> YOUR ASSIGNMENT: Everything in the records below except the images should be output exactly as written.

★ ★ ★ ★

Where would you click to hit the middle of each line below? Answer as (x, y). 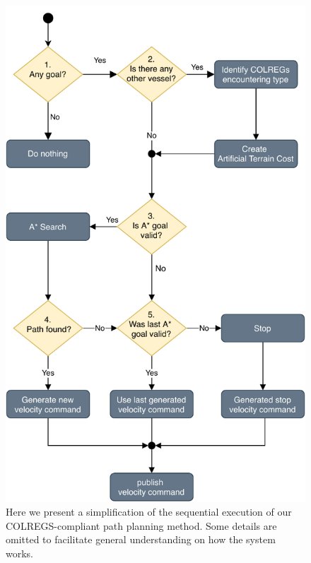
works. (20, 553)
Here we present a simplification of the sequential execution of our (149, 512)
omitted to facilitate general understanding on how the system (141, 539)
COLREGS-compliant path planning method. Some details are (141, 525)
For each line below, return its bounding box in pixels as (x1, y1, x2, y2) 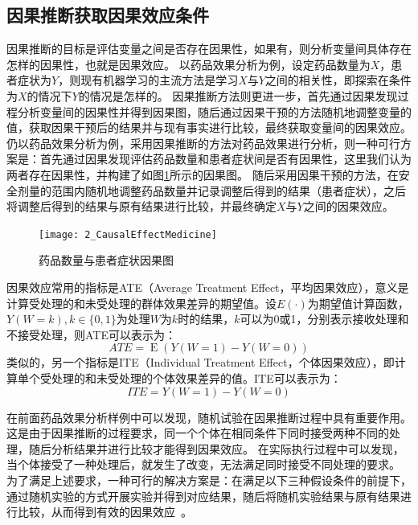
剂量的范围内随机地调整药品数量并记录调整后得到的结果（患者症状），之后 (17, 182, 406, 199)
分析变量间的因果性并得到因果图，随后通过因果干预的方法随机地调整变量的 (17, 103, 412, 120)
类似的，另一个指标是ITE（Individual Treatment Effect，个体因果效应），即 (6, 354, 395, 371)
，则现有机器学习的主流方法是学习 (58, 72, 239, 88)
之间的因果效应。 (303, 198, 394, 215)
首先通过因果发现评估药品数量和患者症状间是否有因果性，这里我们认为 (39, 150, 412, 167)
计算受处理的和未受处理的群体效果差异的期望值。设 (6, 294, 277, 311)
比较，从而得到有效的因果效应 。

★ ★ ★ ★

> ANSWER TO THIS PROBLEM:
Where would you click to hit the middle of each line below? Answer as (x, y). 
works. (20, 553)
Here we present a simplification of the sequential execution of our (149, 512)
omitted to facilitate general understanding on how the system (141, 539)
COLREGS-compliant path planning method. Some details are (141, 525)
For each line below, return its bounding box in pixels as (x1, y1, x2, y2) 
剂量的范围内随机地调整药品数量并记录调整后得到的结果（患者症状），之后 (17, 182, 406, 199)
分析变量间的因果性并得到因果图，随后通过因果干预的方法随机地调整变量的 (17, 103, 412, 120)
类似的，另一个指标是ITE（Individual Treatment Effect，个体因果效应），即 (6, 354, 395, 371)
，则现有机器学习的主流方法是学习 (58, 72, 239, 88)
之间的因果效应。 (303, 198, 394, 215)
首先通过因果发现评估药品数量和患者症状间是否有因果性，这里我们认为 (39, 150, 412, 167)
计算受处理的和未受处理的群体效果差异的期望值。设 (6, 294, 277, 311)
比较，从而得到有效的因果效应 。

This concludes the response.